Block is gutting its development teams. According to executive Owen Jennings on The a16z Show, the decades-long correlation between headcount and output has broken. The company responded by cutting 40% of its staff, targeting developers specifically. The bet is that a small team augmented by AI agents can outperform a traditional corporate hierarchy.
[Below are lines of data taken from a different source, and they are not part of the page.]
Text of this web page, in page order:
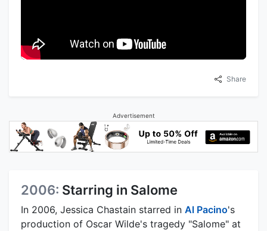
Share
Advertisement
2006: Starring in Salome
In 2006, Jessica Chastain starred in Al Pacino's
production of Oscar Wilde's tragedy "Salome" at
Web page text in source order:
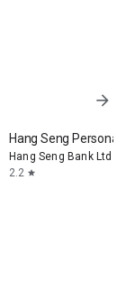
arrow_forward
Hang Seng Personal
Hang Seng Bank Ltd
2.2 star
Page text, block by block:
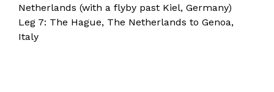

The new workflow centers on autonomous AI. Block built an agent harness called Goose and an internal tool named Builder Bot that autonomously writes, tests, and merges code. Humans now manage fleets of these agents, acting more as editors and context-managers than manual coders. Designers and product managers ship their own code directly to production, collapsing feature timelines.
Owen Jennings, The a16z Show:
- There's been this correlation between the number of folks at a company and the output from the company for decades and decades.
- I think that basically broke.
Block’s next phase is to kill static apps. It's deploying agent-powered tools like MoneyBot for Cash App to generate unique, on-demand interfaces for each user. A restaurant owner could get a custom-built scheduling tool on the fly, a move from personalizing data to personalizing the entire application.
However, this aggressive AI transformation faces practical friction. As discussed on the Presidio Bitcoin Jam, Block’s rollout of Bitcoin Lightning payments for Square merchants has been hampered by fragmented software across five different apps and legacy hardware. A core UX mismatch also persists: Bitcoin’s invoice system can’t handle the post-payment tipping flow standard in US retail.
Steve, Presidio Bitcoin Jam:
- Bitcoin and Lightning don't support the way people tip.
- The invoice needs to be the total amount unless you do two separate payments.
Internally, Block is reorganizing around this AI-centric future. The company’s 'Hierarchy to Intelligence' vision restructures roles around three core functions: Individual Contributor, Directly Responsible Individual, and Player-Coach, effectively eliminating traditional middle management. The goal is a company where AI agents handle internal information flow and people act as orchestrators. The test is whether this mini-AGI architecture can navigate both code and the messy reality of customer adoption.